■ HOW TO COMPLETE THIS TASK
Look below for the line containing "Average training loss: 0.15 [73, 153]" and the line containing "data log artifisial.", then set down both and every line between them exactly, without pictures.
--- SOURCE MATERIAL Enclosed Below ---
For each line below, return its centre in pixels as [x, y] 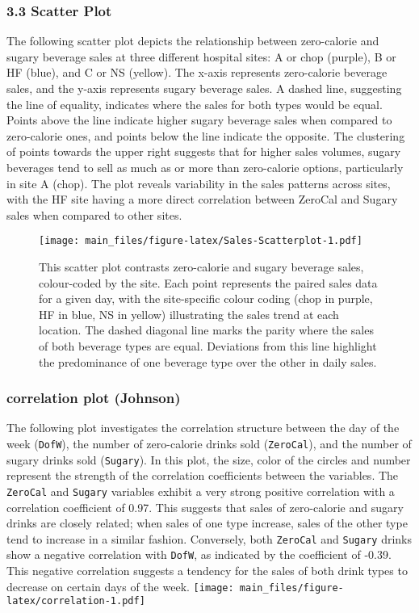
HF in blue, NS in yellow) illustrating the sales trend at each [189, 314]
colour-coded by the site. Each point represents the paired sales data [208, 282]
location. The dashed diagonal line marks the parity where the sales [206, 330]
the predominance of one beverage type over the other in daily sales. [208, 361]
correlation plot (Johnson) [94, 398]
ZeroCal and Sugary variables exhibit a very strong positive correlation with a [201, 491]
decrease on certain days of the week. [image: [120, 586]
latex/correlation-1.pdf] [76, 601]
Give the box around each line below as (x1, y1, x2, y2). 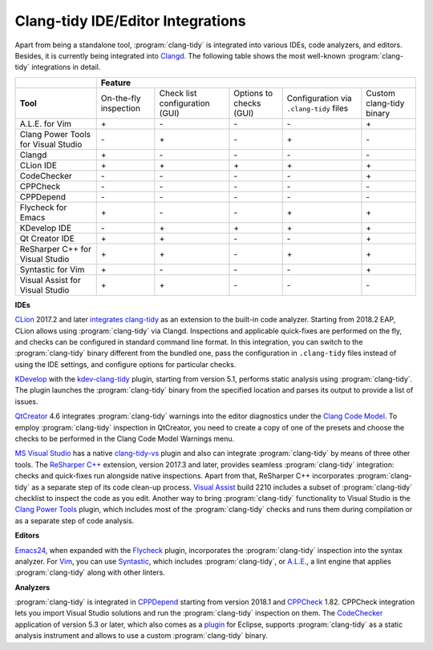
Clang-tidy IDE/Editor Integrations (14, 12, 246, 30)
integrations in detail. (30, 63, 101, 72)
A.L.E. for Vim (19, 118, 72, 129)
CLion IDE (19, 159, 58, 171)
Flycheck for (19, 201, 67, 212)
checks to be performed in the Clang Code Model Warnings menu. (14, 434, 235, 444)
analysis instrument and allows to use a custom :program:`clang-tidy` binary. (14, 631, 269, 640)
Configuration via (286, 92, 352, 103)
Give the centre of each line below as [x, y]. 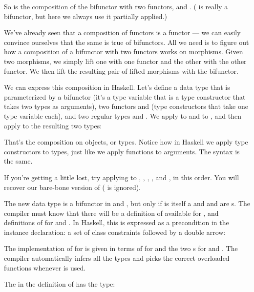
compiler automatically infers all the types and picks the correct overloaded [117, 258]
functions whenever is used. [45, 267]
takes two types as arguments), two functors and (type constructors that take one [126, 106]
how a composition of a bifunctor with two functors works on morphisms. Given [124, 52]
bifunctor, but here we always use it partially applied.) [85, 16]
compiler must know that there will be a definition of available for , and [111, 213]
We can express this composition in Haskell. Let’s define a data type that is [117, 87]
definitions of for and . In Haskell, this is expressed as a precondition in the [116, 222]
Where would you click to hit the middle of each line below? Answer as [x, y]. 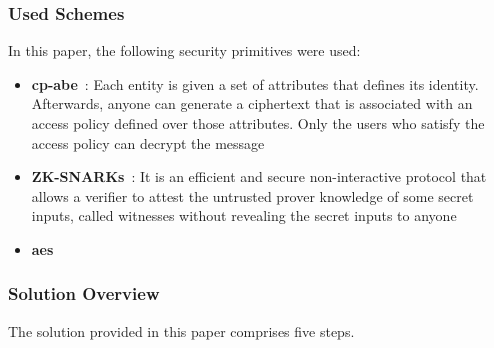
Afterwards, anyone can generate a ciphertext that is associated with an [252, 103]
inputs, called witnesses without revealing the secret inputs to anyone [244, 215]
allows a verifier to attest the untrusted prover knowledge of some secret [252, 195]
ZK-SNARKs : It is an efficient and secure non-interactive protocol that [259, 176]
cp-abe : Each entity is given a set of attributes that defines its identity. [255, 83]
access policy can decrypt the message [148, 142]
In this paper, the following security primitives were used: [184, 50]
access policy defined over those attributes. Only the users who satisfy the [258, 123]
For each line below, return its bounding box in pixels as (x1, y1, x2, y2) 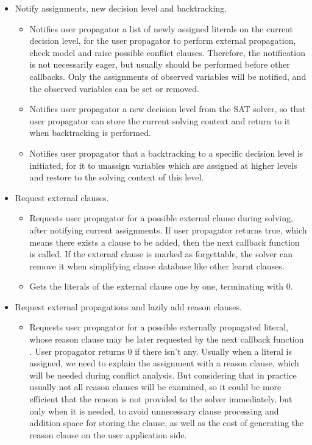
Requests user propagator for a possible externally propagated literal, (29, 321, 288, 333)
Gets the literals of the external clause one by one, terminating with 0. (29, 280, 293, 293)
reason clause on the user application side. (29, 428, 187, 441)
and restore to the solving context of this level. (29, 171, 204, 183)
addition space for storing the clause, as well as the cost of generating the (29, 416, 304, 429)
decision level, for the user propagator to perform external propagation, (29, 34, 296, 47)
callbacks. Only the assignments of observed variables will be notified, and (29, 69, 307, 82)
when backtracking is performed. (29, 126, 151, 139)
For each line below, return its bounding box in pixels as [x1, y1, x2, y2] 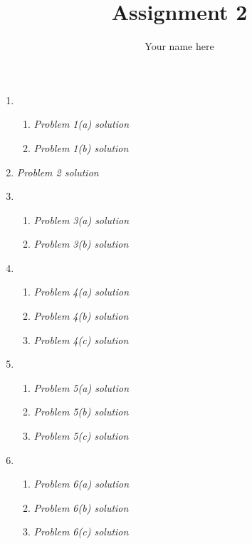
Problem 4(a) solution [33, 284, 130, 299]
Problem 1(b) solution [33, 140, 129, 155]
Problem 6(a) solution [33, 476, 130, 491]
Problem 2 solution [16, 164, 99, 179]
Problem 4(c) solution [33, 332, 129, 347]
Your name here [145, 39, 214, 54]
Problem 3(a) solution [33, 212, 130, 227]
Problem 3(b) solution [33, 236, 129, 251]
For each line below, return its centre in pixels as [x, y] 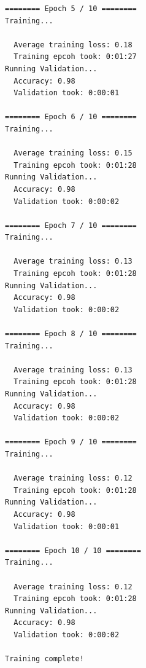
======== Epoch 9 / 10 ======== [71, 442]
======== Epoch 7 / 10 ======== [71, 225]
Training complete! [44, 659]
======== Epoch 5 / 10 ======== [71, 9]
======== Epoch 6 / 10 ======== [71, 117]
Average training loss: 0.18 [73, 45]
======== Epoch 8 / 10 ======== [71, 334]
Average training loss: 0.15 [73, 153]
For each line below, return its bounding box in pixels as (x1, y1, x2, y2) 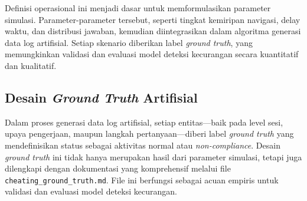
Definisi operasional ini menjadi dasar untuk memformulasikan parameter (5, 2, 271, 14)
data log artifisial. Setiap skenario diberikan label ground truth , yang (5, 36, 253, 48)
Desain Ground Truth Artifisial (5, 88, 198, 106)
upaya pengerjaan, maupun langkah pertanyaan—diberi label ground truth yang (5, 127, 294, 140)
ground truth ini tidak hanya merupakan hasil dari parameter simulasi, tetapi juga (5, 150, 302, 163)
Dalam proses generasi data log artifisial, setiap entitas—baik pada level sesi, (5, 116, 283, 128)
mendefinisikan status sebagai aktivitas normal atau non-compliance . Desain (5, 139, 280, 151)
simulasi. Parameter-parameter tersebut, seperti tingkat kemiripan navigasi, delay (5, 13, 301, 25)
--- End of Enclosed SOURCE MATERIAL ---
■ TASK OUTPUT
Average training loss: 0.15 [73, 153]
For each line below, return its bounding box in pixels as (x1, y1, x2, y2) 
Definisi operasional ini menjadi dasar untuk memformulasikan parameter (5, 2, 271, 14)
data log artifisial. Setiap skenario diberikan label ground truth , yang (5, 36, 253, 48)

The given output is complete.